Rita Venkatasawmy, directrice du CEDEM : «Investir davantage dans la protection des enfants»
Malgré les efforts fournis jusqu’ici pour la protection des enfants, Rita Venkatasawmy estime que tout reste à faire dans ce domaine. «J’ai un sentiment d’échec malgré tout ce qui a déjà été fait. Il faut investir davantage dans la protection des enfants», dit-elle. «Notre société est en train de produire des monstres. Après le meurtre d’Anita Jolita et de Joanick Martin, j’avais l’espoir que ces crimes barbares n’allaient pas se répéter sur d’autres enfants. Mais hélas. Un psychopathe est toujours indifférent à la souffrance de sa victime et n’a aucune émotion», souligne la directrice du CEDEM.
Rita Venkatasawmy, qui accueille quelques enfants de Cité Anoska au sein de son établissement, les décrit comme des êtres extraordinaires. «Ils sont solidaires dans la pauvreté. Chaque enfant de cette cité a le don de savoir prendre grand soin des plus petits que lui, car il est livré à lui-même.» Le meurtre de la petite Edouarda, confie-t-elle, l’a choquée, comme la plupart des Mauriciens. «Deux jours après sa disparition, je me disais bien qu’on allait la retrouver morte, même si une partie de moi voulait croire le contraire. L’abus sexuel se répand un peu partout, mais lorsqu’il est associé à un meurtre, c’est encore plus révoltant.»
La ministre Aurore Perraud : «C’est la responsabilité de tout un chacun»

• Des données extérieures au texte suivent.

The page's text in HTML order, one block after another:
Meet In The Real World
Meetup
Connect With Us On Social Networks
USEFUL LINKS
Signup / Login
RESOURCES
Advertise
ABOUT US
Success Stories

«Il est temps que le pays se sente concerné par la protection des enfants, c’est la responsabilité de tout un chacun.» Dixit Aurore Perraud lors d’un point de presse hier, samedi 18 avril, pour commenter le drame de Cité Anoska. Pour la ministre de l’Égalité du genre et du développement de l’enfant, la tragédie que l’île Maurice vient de vivre est un traumatisme à l’échelle nationale.

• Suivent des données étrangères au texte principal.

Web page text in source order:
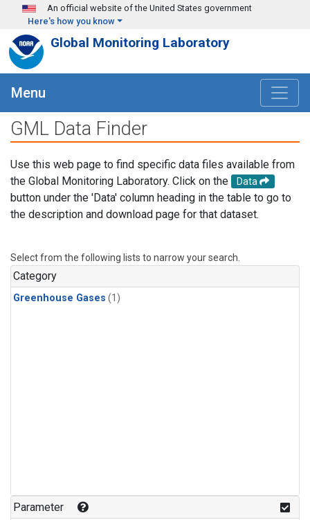
Skip to main content
An official website of the United States government
Here's how you know
Global Monitoring Laboratory
Menu
GML Data Finder
Use this web page to find specific data files available from
the Global Monitoring Laboratory. Click on the
Data
button under the 'Data' column heading in the table to go to
the description and download page for that dataset.
Select from the following lists to narrow your search.
Category
Greenhouse Gases (1)
Parameter
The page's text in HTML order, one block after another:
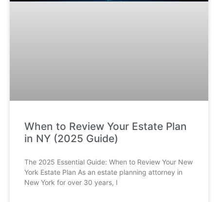
When to Review Your Estate Plan
in NY (2025 Guide)
The 2025 Essential Guide: When to Review Your New
York Estate Plan As an estate planning attorney in
New York for over 30 years, I
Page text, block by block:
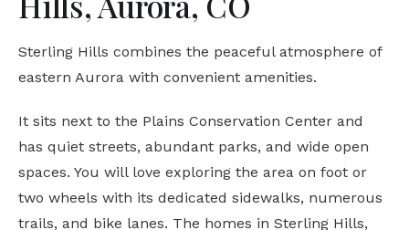
Sterling Hills combines the peaceful atmosphere of
eastern Aurora with convenient amenities.
It sits next to the Plains Conservation Center and
has quiet streets, abundant parks, and wide open
spaces. You will love exploring the area on foot or
two wheels with its dedicated sidewalks, numerous
trails, and bike lanes. The homes in Sterling Hills,
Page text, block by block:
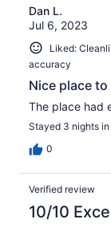
Dan L.
Jul 6, 2023
Liked:
accuracy
Nice place
The place had
Stayed 3 nights
0
Verified review
10/10

«Personne ne peut rester indifférent à cela. C’est le choc et chacun prendra son temps pour faire son deuil, l’émotion prend le dessus, mais la raison doit avoir le dessus sur la passion», a-t-elle déclaré en soulignant que la mort de la petite Edouarda rappelle celles de la petite Anita Jolita, à Mahébourg en juillet 2005, et de Joanick Martin à Cité Richelieu en septembre 2010. Aurore Perraud dit espérer que les coupables seront punis et que «le juge donnera au perpetrator la peine maximale».
Elle assure que son ministère travaille en étroite collaboration avec la police pour assurer la sécurité et la protection des enfants : «C’est la priorité des priorités.» Pour la ministre, il faut aussi attaquer le problème à la base. «The roots cause, c’est l’extrême pauvreté, car bon nombre de personnes vivent dans des conditions précaires, et les enfants sont exposés au danger constant et à l’insécurité. Ils deviennent des proies faciles pour les prédateurs.» Pour Aurore Perraud, «le cas de Cité Anoska n’est pas isolé, il existe beaucoup d’endroits comme cela à Maurice».